Japan Brand Strategy: The Taming of ‘Cool Japan’ and the Challenges of Cultural Planning in a Postmodern Age

Michal DALIOT-BUL

Michal DALIOT-BUL is a cultural researcher in the Department of Asian Studies at the University of Haifa, Israel. Her ongoing research explores the deep cultural meanings of play in Japan. Her other research interests include the sociology of consumption, youth popular cultures and the production of intra- and intercultural imaginaries. Her recent publications include: ‘Asobi in Action: Contesting the Cultural Meanings and Cultural Boundaries of Play in Urban Japan from the 1970s to Present,’ Cultural Studies 23(2): 1–26 (2009); ‘Japan's Mobile Technoculture: The Production of a Cellular Playscape and Its Cultural Implications,’ Media, Culture & Society 29(6): 954–971 (2007); ‘Eroticism, Grotesqueness, and Non-Sense: Twenty-First-Century Cultural Imagery of Japan in the Israeli Media and Popular Culture,’ Journal of Intercultural Studies 28(2): 173–191 (2007).
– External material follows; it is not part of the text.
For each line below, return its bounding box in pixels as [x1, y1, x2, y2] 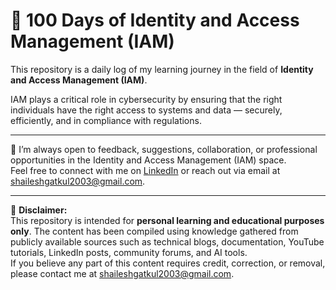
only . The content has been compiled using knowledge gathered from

She can be reached at the Department of Asian Studies, University of Haifa, Mount Carmel, Haifa 31905, Israel, or by e-mail at mikibul{at}research.haifa.ac.il

The production of a new and attractive ‘Japan Brand’—one that resonates with the emerging global image of ‘Cool Japan’ associated with Japan's popular culture—is a national project incorporated in the Japanese Intellectual Property Strategy promoted by the state since 2002. This article critically examines the Japan Brand Strategy as a government-owned production site of Cool Japan imagery and as a cultural policy designed to promote a specific sense of cultural identity. Detailed reconstructions of the selective appropriation of cultural products in order to create a new cultural imagery for Japan, of the meanings attached to this imagery and of the tactics devised to spread it, highlight how problematical it is to appropriate market-made images of Cool Japan for national ends. Furthermore, by examining the various functions attributed to this national strategy, I show that while it is primarily promoted as a means for enhancing Japan's industrial policy and cultural diplomacy, it is also devised as a mechanism to mobilize the nation during unsettled times. Through examining the Japan Brand Strategy, this article highlights the challenges faced today by cultural policy makers, questioning the contemporary relevance of the modernistic approach to the state as a regulatory cultural planning apparatus.